Now, create a ClassificationModel object and add the desired classes to it. Then, perform a cross validaton and output the results.

Note that the execution will drastically increase as you add more hyperparameters to the model, as it runs all possible combinations of hyperparameters. Also note that execution will vary depending on your hardware configuration. There are almost three hundred-thousand entries in the data set, so be prepared for a lengthy execution time.

In [None]:
# create the object
cp = ClassificationProblem(X, y)
# initialize the desired models
knn = KNNModel()
svm = SVMModel()
rf = RandomForestModel()
# add the models to the CP object
cp.add_model(knn)
cp.add_model(svm)
cp.add_model(rf)
# perform a cross-validation test
acc = cp.cross_validation(3)
# output the accuracy
print(acc)

I ran this code on my desktop computer, which has a has a quad-core processor. It took roughly forty-five minutes to complete. 

This was the output (I added new lines and spaces for clarity):

In [None]:
{(0, 'svm'): {(('kernel', 'rbf'), ('shrinking', True), ('C', 1.0)): 0.50114288723863698},
 (0, 'knn'): {(('n_neighbors', 30), ('p', 2)): 0.50114288723863698},
 (0, 'random_forest'): {(('n_estimators', 10), ('oob_score', False), ('max_features', 'sqrt')): 0.0011428872386369622},
 
 (1, 'svm'): {(('kernel', 'rbf'), ('shrinking', True), ('C', 1.0)): 0.50080581450466111},
 (1, 'knn'): {(('n_neighbors', 30), ('p', 2)): 0.50080581450466111},
 (1, 'random_forest'): {(('n_estimators', 10), ('oob_score', False), ('max_features', 'sqrt')): 0.00080581450466108394},
 
 (2, 'svm'): {(('kernel', 'rbf'), ('shrinking', True), ('C', 1.0)): 0.50064254489914151},
 (2, 'knn'): {(('n_neighbors', 30), ('p', 2)): 0.50064254489914151},
 (2, 'random_forest'): {(('n_estimators', 10), ('oob_score', False), ('max_features', 'sqrt')): 0.040449924507696564}}

KNN with with 30 neighbors and SVM performed identically, which both vastly outperformed random forests on this data set. This means that KNN and SVM were both equally as effective models for predicting fraud.

A slightly higher than .5 AUPRC value indicates that the model is doing slightly better than guessing randomly. For more information on the area under precision-recall curve, check out [14]. By this same metric, random forests are performing drastically worse than randomly guessing, so they are not a useful model in this situation.

If a model guesses In this situation, the trade off between high training time and low prediction time for SVM and low training time and high prediction time for KNN are equally beneficial.

<a id='hp'></a>
# Specifying Additional Hyperparameters
Suppose you want to determine the accuracy of a KNN model with 30 neighbors, but also 50 neighbors.
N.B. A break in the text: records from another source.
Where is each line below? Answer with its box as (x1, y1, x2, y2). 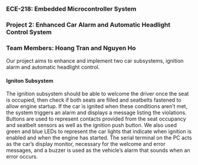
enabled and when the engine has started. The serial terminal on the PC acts (6, 134, 192, 141)
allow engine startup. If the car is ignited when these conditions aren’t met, (6, 103, 187, 110)
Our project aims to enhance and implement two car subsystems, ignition (6, 57, 184, 64)
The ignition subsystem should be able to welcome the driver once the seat (6, 90, 189, 98)
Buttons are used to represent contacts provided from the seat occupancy (6, 115, 187, 122)
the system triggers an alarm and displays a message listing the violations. (6, 109, 187, 117)
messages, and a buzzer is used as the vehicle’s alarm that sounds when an (6, 147, 190, 154)
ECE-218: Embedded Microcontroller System (6, 5, 137, 13)
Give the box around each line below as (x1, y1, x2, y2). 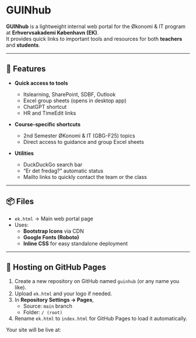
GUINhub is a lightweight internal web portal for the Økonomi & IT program (6, 23, 185, 30)
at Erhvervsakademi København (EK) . (6, 29, 99, 36)
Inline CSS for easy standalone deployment (23, 240, 128, 247)
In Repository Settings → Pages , (14, 296, 94, 303)
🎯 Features (6, 64, 46, 74)
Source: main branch (23, 302, 73, 310)
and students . (6, 42, 41, 49)
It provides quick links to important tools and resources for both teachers (6, 35, 183, 42)
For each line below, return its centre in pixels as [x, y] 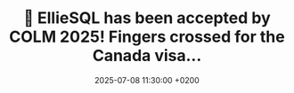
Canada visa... [147, 56]
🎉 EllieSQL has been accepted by [147, 18]
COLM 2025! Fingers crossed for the [147, 37]
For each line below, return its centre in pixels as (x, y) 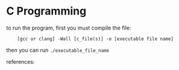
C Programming (46, 11)
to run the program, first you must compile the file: (69, 28)
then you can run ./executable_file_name (58, 50)
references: (20, 62)
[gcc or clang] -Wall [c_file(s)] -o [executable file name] (95, 39)
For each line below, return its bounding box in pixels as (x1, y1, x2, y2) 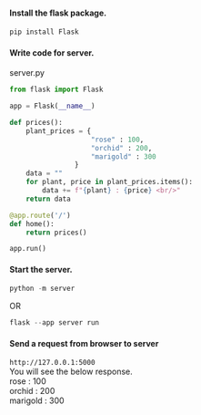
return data (25, 194, 71, 203)
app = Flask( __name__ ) (9, 101, 95, 111)
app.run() (9, 244, 47, 254)
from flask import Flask (9, 85, 104, 95)
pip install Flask (9, 27, 79, 36)
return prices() (25, 228, 88, 237)
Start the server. (9, 264, 73, 275)
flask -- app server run (9, 318, 100, 327)
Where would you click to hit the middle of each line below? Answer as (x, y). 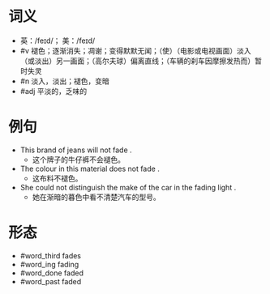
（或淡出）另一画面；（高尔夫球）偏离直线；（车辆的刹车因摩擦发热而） (137, 61)
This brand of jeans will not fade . (76, 150)
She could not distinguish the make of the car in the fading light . (128, 187)
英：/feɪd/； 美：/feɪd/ (58, 40)
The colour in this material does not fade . (90, 168)
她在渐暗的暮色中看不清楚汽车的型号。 (96, 197)
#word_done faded (51, 273)
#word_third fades (51, 255)
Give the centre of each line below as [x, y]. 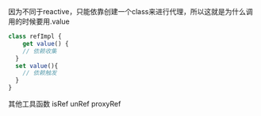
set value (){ [37, 65]
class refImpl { [35, 36]
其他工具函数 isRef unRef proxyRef [65, 104]
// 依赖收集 [40, 51]
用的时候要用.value [39, 21]
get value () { [46, 43]
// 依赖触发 [40, 73]
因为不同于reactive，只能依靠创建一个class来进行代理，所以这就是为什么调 [130, 11]

To do this, append 50 to the list of parameters in the 'default_hyperparamters' method of the KNN model in the class code. The model will train with both 30 and 50 neighbors, so you can compare performance. The same method can be applied to any model and any parameter. You can also add hyperparameters not specified in the 'default_hyperparameters' method by looking through all available optional parameters in the scikit-learn documentation, and adding it to the existing dictionary of hyperparameters.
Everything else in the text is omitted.